I find it very confusing that the resource type definition depends on a resource_type that requires probably a dockerhub image to start from. It feels there is a chicken or egg problem for this particular definition and I am wondering how this would work in practice. Concourse unfortunately offers very limited debugging possibilities (to my knowledge) to find out what the issue might be. Are in concourse the default resources part of the concourse worker images, or are they pulled from dockerhub?

Can someone with some deep knowledge about how this works help me out on how to set up a concourse environment without dockerhub access or any internet access whatsoever? That would be greatly appreciated. We are struggling with this some time and if we can’t find a solution to this problem we will probably have to migrate to another build tool as Jenkins (God forbid!) Maybe we are doing something awfully wrong here, but we fail to pinpoint where this might be.

kind regards,
-Kristof

The default set of core images, including docker-image and registry-image, are distributed with the workers. We’ll be changing this soon; we want to strip down the distribution size by taking most of them out, but we’ll always at least have a resource type that’s able to fetch images, otherwise it’s a bit of a chicken-egg problem as you said.

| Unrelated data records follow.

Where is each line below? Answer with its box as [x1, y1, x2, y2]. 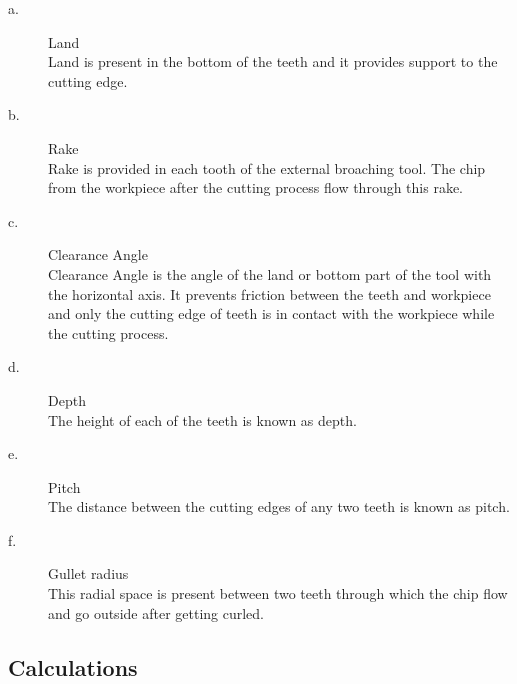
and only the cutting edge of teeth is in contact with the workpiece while [48, 303, 495, 324]
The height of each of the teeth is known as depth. [48, 409, 357, 430]
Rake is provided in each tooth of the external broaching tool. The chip [48, 157, 486, 178]
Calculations [8, 651, 138, 682]
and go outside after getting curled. [48, 602, 265, 623]
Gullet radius [48, 563, 129, 584]
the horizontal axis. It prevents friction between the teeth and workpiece [48, 283, 491, 304]
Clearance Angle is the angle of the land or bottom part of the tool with [48, 263, 492, 284]

I’m not sure what’s causing the error you’re seeing, since I don’t use the ECR auth functionality, but I have a guess: make sure your worker nodes are configured with access to the ECR credentials and not the web nodes; all resource actions run on the workers.

Hi Vito,
Thanks for your reply. We’ve been able to track down the issue we’ve been facing: The docker-image resource uses the AWS ECR credential helper which uses AWS call’s there are no VPC endpoints for. As we are obliged to use these VPC endpoints in our environment and have no internet access whatsoever (even for internal AWS call’s) this means there still might be an issue. Kubernetes 1.13 (EKS) now supports ECR VPC endpoints which was recently supported. I expect others to start depending more and more on this functionality and as long as the AWS ECR credential provider keeps making call’s there is no endpoint for then this issue might arise. If there is no way to update the default docker-image resource provided with concourse, you might have made concourse virtually unusable in environments that have limited internet access using EKS/ECR, as they will depend heavily on this functionality using resources in ECR. Keep in mind that with your proposed change it will not be that straightforward anymore to use concourse in an environment with no or limited internet access.
Our workaround to this issue was to NOT provide the AWS credentials, but use the registry-image resource and provide it the docker credentials. Therefor be wary of using the ECR credential helper in an environment with ECR VPC endpoints.

Hi @martensk,

Not sure about your setup, but it works for us. I even managed to get it working via squid proxy.

We got it fixed in the end by “asking” broader access to AWS API’s through the company firewall. Problem is related to the fact that these resource images use the aws ecr docker credential helper library. That library makes an ECR call that does not go through our ECR VPC endpoints and therefor the company firewall blocked it. Works like a charm now.